Our pipeline has three modules. See the earlier demos for an overview of what modules do and how we specify them here.
#!ini [pipeline] modules = consistency camb wmap values = examples/values_a.ini likelihoods = wmap9 extra_output = cosmological_parameters/omega_m cosmological_parameters/omega_b
we want to sample over Omega_m h^2 and Omega_v h^2 , but our CAMB interface wants the parameters Omega_c, Omega_b, and Omega_lambda. We use the consistency module to fix this. Consistency knows a large number of relations between cosmological parameters, for example that Omega_c + Omega_b = Omega_m. It takes the parameters you provide and applies these rules to deduce all the others. If it can't figure them all out then it tries again, this time adding more assumptions about Omega_nu and Omega_k. It checks for both under- and over-constrained models.

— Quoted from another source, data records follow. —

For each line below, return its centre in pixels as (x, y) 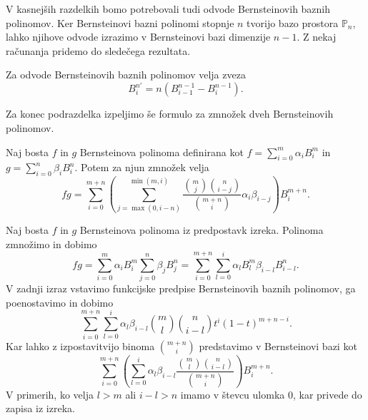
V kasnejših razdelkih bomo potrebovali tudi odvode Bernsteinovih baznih (168, 9)
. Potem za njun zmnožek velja (142, 167)
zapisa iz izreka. (40, 408)
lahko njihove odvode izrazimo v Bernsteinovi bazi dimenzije (138, 37)
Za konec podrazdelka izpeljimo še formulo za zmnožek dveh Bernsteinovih (170, 114)
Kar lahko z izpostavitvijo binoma (80, 345)
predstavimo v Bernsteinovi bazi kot (278, 345)
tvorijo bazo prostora (293, 22)
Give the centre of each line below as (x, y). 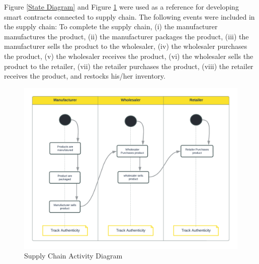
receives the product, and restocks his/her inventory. (85, 76)
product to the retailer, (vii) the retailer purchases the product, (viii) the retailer (129, 66)
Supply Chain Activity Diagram (73, 256)
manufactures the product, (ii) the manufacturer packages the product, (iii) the (126, 36)
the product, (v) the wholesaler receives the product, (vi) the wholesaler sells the (129, 56)
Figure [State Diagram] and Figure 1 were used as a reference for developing (121, 7)
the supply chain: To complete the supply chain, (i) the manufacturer (111, 26)
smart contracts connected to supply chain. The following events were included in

Since we will want to make plots of them later we ask for the Omega_m and Omega_b derived parameters to be included in the output file.
The plotting
We use Kernel Density Estimation to make the 1D and 2D constraint plots. This is a smoothing/interpolation method that adds together Gaussians (in a normalized space) laid on top of each of the MCMC samples.
You can experiment with this smoothing by varying the --factor-kde parameter (the default is 2.0).
By using "--extra" we get extra post-processing steps from the file examples/extra_a.py. This is how we ask for the scatter plot - see demo nine for more details.